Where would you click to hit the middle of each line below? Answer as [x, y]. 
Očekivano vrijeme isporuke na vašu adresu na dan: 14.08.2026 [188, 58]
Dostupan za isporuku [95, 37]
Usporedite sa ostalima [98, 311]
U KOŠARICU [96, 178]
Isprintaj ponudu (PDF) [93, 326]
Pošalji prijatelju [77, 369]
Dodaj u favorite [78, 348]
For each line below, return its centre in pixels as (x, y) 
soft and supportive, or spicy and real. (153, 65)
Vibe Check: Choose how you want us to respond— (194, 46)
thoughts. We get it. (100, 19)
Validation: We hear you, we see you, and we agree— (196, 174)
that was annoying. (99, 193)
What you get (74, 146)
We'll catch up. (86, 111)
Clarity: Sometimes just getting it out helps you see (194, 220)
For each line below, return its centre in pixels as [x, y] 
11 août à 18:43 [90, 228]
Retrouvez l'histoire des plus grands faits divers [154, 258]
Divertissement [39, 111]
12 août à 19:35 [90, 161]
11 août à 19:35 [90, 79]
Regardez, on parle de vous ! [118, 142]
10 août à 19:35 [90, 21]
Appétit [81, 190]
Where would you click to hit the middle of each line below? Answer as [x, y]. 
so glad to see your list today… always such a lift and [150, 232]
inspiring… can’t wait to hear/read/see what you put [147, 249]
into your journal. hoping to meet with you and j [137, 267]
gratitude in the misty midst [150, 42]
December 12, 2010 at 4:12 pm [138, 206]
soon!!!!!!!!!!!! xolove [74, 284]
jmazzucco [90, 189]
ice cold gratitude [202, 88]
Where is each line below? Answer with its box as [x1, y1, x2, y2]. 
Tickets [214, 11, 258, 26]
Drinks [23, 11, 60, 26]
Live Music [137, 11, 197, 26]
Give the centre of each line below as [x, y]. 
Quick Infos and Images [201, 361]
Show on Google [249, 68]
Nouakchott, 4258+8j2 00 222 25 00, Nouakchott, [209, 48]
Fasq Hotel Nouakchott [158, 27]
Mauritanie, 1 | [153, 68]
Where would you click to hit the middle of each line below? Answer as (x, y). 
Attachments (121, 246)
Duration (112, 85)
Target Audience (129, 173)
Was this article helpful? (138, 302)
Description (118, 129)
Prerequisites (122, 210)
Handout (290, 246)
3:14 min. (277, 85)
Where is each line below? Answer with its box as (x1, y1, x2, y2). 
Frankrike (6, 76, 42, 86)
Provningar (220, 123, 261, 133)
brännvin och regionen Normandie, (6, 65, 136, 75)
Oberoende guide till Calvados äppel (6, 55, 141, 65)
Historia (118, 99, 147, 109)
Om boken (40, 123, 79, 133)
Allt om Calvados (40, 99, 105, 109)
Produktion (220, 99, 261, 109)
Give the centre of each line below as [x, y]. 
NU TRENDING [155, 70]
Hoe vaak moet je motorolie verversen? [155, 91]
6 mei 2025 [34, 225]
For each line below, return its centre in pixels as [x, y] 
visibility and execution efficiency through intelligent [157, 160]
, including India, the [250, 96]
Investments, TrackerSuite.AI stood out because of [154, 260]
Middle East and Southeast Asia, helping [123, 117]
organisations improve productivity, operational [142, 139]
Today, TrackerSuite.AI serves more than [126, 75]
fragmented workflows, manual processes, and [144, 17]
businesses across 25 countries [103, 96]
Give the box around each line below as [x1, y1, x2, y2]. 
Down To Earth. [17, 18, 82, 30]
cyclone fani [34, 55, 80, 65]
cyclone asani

- [PROBLEM] Repeat the records exactly, leaving out none of them.

- [RESPONSE]
Where would you click to hit the middle of each line below? Answer as [x, y]. 
Očekivano vrijeme isporuke na vašu adresu na dan: 14.08.2026 [188, 58]
Dostupan za isporuku [95, 37]
Usporedite sa ostalima [98, 311]
U KOŠARICU [96, 178]
Isprintaj ponudu (PDF) [93, 326]
Pošalji prijatelju [77, 369]
Dodaj u favorite [78, 348]
For each line below, return its centre in pixels as (x, y) 
soft and supportive, or spicy and real. (153, 65)
Vibe Check: Choose how you want us to respond— (194, 46)
thoughts. We get it. (100, 19)
Validation: We hear you, we see you, and we agree— (196, 174)
that was annoying. (99, 193)
What you get (74, 146)
We'll catch up. (86, 111)
Clarity: Sometimes just getting it out helps you see (194, 220)
For each line below, return its centre in pixels as [x, y] 
11 août à 18:43 [90, 228]
Retrouvez l'histoire des plus grands faits divers [154, 258]
Divertissement [39, 111]
12 août à 19:35 [90, 161]
11 août à 19:35 [90, 79]
Regardez, on parle de vous ! [118, 142]
10 août à 19:35 [90, 21]
Appétit [81, 190]
Where would you click to hit the middle of each line below? Answer as [x, y]. 
so glad to see your list today… always such a lift and [150, 232]
inspiring… can’t wait to hear/read/see what you put [147, 249]
into your journal. hoping to meet with you and j [137, 267]
gratitude in the misty midst [150, 42]
December 12, 2010 at 4:12 pm [138, 206]
soon!!!!!!!!!!!! xolove [74, 284]
jmazzucco [90, 189]
ice cold gratitude [202, 88]
Where is each line below? Answer with its box as [x1, y1, x2, y2]. 
Tickets [214, 11, 258, 26]
Drinks [23, 11, 60, 26]
Live Music [137, 11, 197, 26]
Give the centre of each line below as [x, y]. 
Quick Infos and Images [201, 361]
Show on Google [249, 68]
Nouakchott, 4258+8j2 00 222 25 00, Nouakchott, [209, 48]
Fasq Hotel Nouakchott [158, 27]
Mauritanie, 1 | [153, 68]
Where would you click to hit the middle of each line below? Answer as (x, y). 
Attachments (121, 246)
Duration (112, 85)
Target Audience (129, 173)
Was this article helpful? (138, 302)
Description (118, 129)
Prerequisites (122, 210)
Handout (290, 246)
3:14 min. (277, 85)
Where is each line below? Answer with its box as (x1, y1, x2, y2). 
Frankrike (6, 76, 42, 86)
Provningar (220, 123, 261, 133)
brännvin och regionen Normandie, (6, 65, 136, 75)
Oberoende guide till Calvados äppel (6, 55, 141, 65)
Historia (118, 99, 147, 109)
Om boken (40, 123, 79, 133)
Allt om Calvados (40, 99, 105, 109)
Produktion (220, 99, 261, 109)
Give the centre of each line below as [x, y]. 
NU TRENDING [155, 70]
Hoe vaak moet je motorolie verversen? [155, 91]
6 mei 2025 [34, 225]
For each line below, return its centre in pixels as [x, y] 
visibility and execution efficiency through intelligent [157, 160]
, including India, the [250, 96]
Investments, TrackerSuite.AI stood out because of [154, 260]
Middle East and Southeast Asia, helping [123, 117]
organisations improve productivity, operational [142, 139]
Today, TrackerSuite.AI serves more than [126, 75]
fragmented workflows, manual processes, and [144, 17]
businesses across 25 countries [103, 96]
Give the box around each line below as [x1, y1, x2, y2]. 
Down To Earth. [17, 18, 82, 30]
cyclone fani [34, 55, 80, 65]
cyclone asani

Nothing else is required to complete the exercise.